Ramaciotti Morales, Pedro ,Jean-Philippe Cointet, Gabriel Muñoz Zolotoochin, Antonio Fernández Peralta, Gerardo Iñiguez, and Armin Pournaki. "Inferring Attitudinal Spaces in Social Networks." (2022).
https://hal.archives-ouvertes.fr/hal-03573188/document


## Embedding a bipartite graph in latent its ideological space

In [None]:
import pandas as pd
from linate import IdeologicalEmbedding

We load a bipartite social graph of reference users $i$ being followed (on Twitter) by users $j$. Each row must be an edge, i.e., a comma separated pair of node names. In this example, nodes $i$ are French parliamentarians on Twitter, and $j$ are their followers.

In [None]:
bipartite = pd.read_csv('bipartite_graph.csv',dtype=str)
print('columns :'+str(bipartite.columns))
print('edges: '+str(bipartite.shape[0]))
print('num. of reference nodes i: '+ str(bipartite['i'].nunique()))
print('num. of follower nodes j: '+ str(bipartite['j'].nunique()))

We load the model, choosing the number of latent dimensions of the embedding, and the number of neighbohrs that a users $j$ must have to be kept in the bipartite graph (we normally want users that have made enough choices).

In [None]:
ideoembedding_model = IdeologicalEmbedding(n_latent_dimensions = 2,in_degree_threshold = 3)

LINATE works with directed graphs because it models networks as social choices: who chooses to connect or follow whom. Thus, we need to specify the direction of edges, which nodes are the source (those that chose) and which ones are the target (those that are chosen).

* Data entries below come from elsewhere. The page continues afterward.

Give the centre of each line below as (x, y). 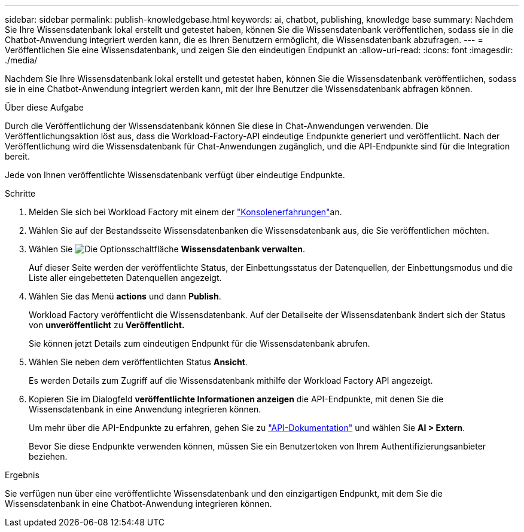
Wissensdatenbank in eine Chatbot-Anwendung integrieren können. (138, 504)
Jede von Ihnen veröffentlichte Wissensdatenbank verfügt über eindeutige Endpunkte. (175, 175)
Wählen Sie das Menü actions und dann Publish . (125, 296)
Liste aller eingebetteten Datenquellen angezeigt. (125, 278)
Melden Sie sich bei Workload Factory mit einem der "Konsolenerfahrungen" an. (185, 212)
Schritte (20, 193)
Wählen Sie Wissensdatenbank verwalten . (167, 249)
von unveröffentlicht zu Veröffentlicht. (107, 325)
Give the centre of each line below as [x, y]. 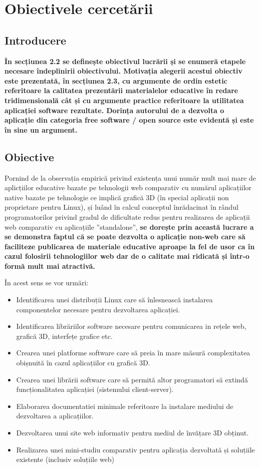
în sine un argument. [41, 129]
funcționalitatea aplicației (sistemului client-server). [95, 389]
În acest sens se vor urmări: [46, 283]
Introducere [35, 40]
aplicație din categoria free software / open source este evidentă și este [129, 120]
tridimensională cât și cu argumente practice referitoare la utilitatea [124, 100]
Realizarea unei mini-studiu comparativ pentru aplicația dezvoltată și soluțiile [135, 449]
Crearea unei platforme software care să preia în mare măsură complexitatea [133, 353]
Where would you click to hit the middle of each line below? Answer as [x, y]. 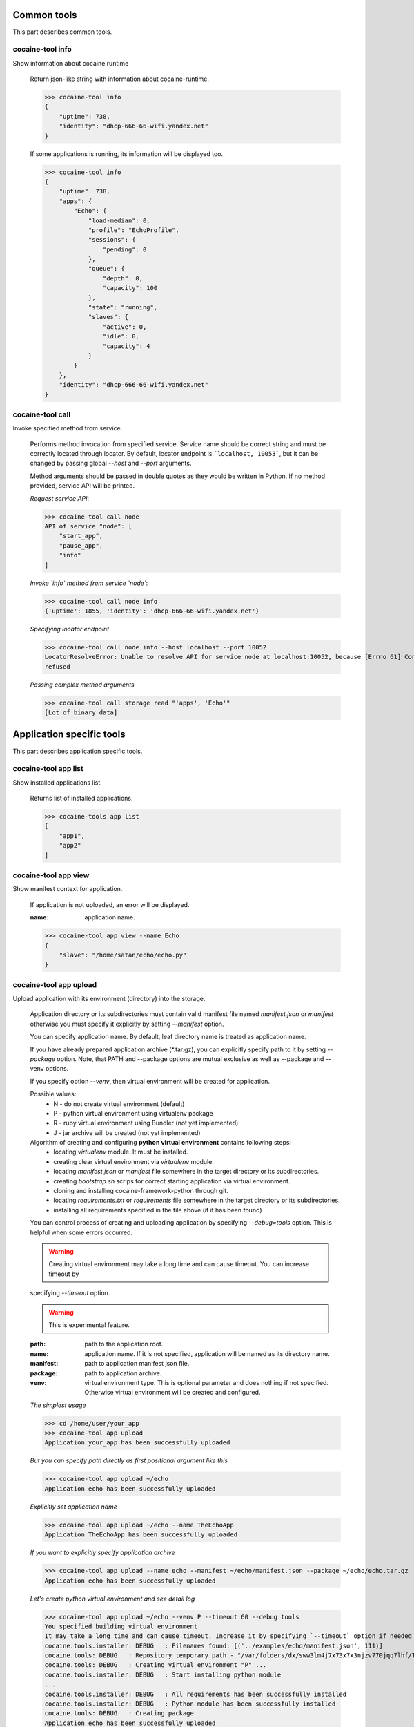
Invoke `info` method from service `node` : [89, 583]
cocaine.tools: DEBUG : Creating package [119, 1714]
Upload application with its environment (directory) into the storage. [109, 999]
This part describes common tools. [62, 32]
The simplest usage [58, 1405]
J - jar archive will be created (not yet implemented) [127, 1132]
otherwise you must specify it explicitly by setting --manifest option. [127, 1024]
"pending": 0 [125, 249]
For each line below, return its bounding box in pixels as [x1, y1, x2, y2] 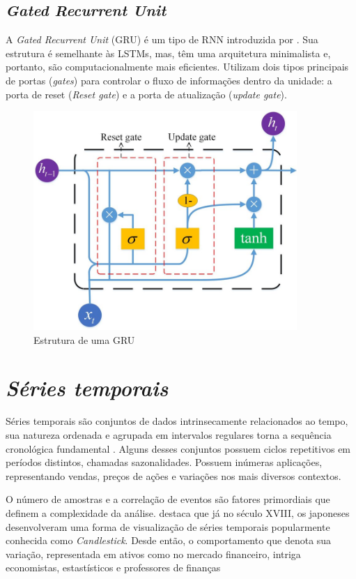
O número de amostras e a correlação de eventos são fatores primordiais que [6, 492, 330, 506]
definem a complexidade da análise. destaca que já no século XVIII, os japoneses [6, 505, 350, 520]
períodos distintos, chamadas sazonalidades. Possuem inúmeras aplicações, [6, 455, 323, 469]
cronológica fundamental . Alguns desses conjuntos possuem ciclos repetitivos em [6, 441, 351, 456]
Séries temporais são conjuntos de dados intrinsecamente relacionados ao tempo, [6, 414, 348, 428]
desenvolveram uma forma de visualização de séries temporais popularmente [6, 519, 330, 534]
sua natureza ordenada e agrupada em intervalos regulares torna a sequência [6, 427, 332, 442]
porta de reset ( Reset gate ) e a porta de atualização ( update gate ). [6, 87, 287, 101]

Note: there are different available "engines" that you should look out depending on how much memory you have on your machine. 

In [None]:
bipartite.rename(columns={'i':'target','j':'source'},inplace=True)
bipartite

Alternatively, you can use the provided data loader.

In [None]:
bipartite = ideoembedding_model.load_input_from_file(
    'bipartite_graph.csv',
    header_names={'target':'i','source':'j'})

In [None]:
ideoembedding_model.fit(bipartite)

Once the ideological model is computed, we can retrieve the coordinates of the target nodes in the selected number of dimensions...

In [None]:
target_coords = ideoembedding_model.ideological_embedding_target_latent_dimensions_
target_coords

... and the coordinates of the followers.

In [None]:
source_coords = ideoembedding_model.ideological_embedding_source_latent_dimensions_
source_coords

Reference users often come in groups, which is helpful for interpreting what dimensions are capturing. For this, we need a file identifying each reference users $i$ with a group $k$. In our example, parliamentarians belong to parties.

In [None]:
df_ref_group=pd.read_csv('reference_group.csv', dtype=str)
df_ref_group

Let's plot the ideological positions of references, followers, and groups. To plot users and groups, we attribute groups to target users:

In [None]:
import seaborn as sn
import matplotlib.pyplot as plt
color_dic = {'0':'blue','1':'red','2':'gold','3':'orange','4':'green',
             '5':'violet','6':'cyan','7':'magenta','8':'brown','9':'gray'}

In [None]:
target_coords['k'] = target_coords.index.map(df_ref_group.set_index('i')['k'])

In [None]:
g = sn.jointplot(data=source_coords.drop_duplicates(),x='latent_dimension_0',y='latent_dimension_1',kind="hex")
ax=g.ax_joint
for k in target_coords['k'].unique():
    df_k = target_coords[target_coords['k']==k]
    ax.scatter(df_k['latent_dimension_0'],df_k['latent_dimension_1'],
               marker='+',s=30,alpha=0.5,color=color_dic[k])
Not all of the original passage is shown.